Saturday, November 21, 2009

Treating patent addiction

Is the pharmaceutical patent system working for us, or against us?

An interesting web-book by Dean Baker makes the case that our government is socialist- but for the benefit of the rich rather than the poor. The general case has quite a bit going for it, with several trenchant points, though others are pretty weak, such as Baker's discussion of the role of the Federal Reserve.

Baker hints that there are better ways of fighting inflation than raising interest rates. And he maintains that raised rates have their main effect in cutting employment, putting the poor out of work, insinuating that this is some nafarious soak-the-poor policy. I'm not so sure. Raised interest rates raise the price of money and restrict new loans, which are the primary motor of money creation (and of economic activity, in our fallen age) and seem to efficiently combat the core issues of inflation. That this disproportionately hurts those on the bottom rung of the ladder is an automatic consequence of the overall capitalist structure of the economy, not any special property of Fed action. Could the Fed collect dollar bills and burn them? I'm not so sure, for who would give them up without compensation? Baker doesn't actually lay out his alternative plan, (other than direct wage and price controls, which are a singularly wretched tool), probably with good reason.

At any rate, Baker does present one fascinating case study- of the drug industry- which I think is on much firmer ground. To summarize, the current major pharmaceutical industry makes its money from the 20 year patent. Once a compound is discovered and filed for a patent, the clock starts ticking on this government-granted license to sell the resulting drug for whatever the company wishes to charge. (This is typically a function purely of maximizing the product of price times sales into what they imagine the market will bear, rather than recouping actual costs of research and production, or competing against other producers). This system gives drug companies huge potential incentives to create important drugs that they hope become a standard of care, with high resulting market demand.

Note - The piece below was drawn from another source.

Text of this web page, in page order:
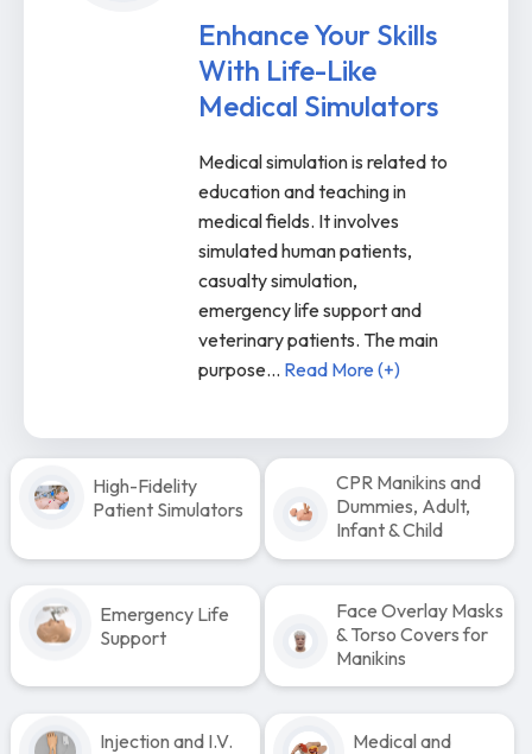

Drug companies say that they spend an average of $800 million to bring a new drug to market, so their standard of sovency has become the "blockbuster" drug with annual revenues over $1 billion. This system has served the US well in many respects, with leading-edge pharmaceutical research, a continuous flow of new drugs in the pipeline, and a vibrant generic industry to offer rapid price reductions once drugs go off patent.

On the other hand, the system is also riddled with inefficiencies and incentives contrary to the common good. The $800 million figure is, I believe, quite inflated, since much of the work of the drug industry is devoted to making drugs with modest beneficial effects- drugs that may slightly ameliorate chronic conditions like depression, diabetes, or Alzheimer's disease. These drugs are can be extremely difficult to test because their small effect size requires large populations for trials, followed by ornate, if not ambiguous, statistics. Consider penicillin- its ability to cure infections was immediately apparent, and did not require large trials with thousands of patients.

In comparison, consider a drug like donepezil for Alzheimer's disease. It improves cognition slightly for a few months, costs ~$220 per month (still under patent in the US). Numerous studies have been done, covering thousands of patients. (The Cochrane meta-analysis says "23 trials are included, involving 5272 participants"). They typically show just-detectable benefits, which, calculated in cost-of-care terms offers no discernable benefit (cost of drug vs cost of increased care of untreated Alzheimer's sufferers).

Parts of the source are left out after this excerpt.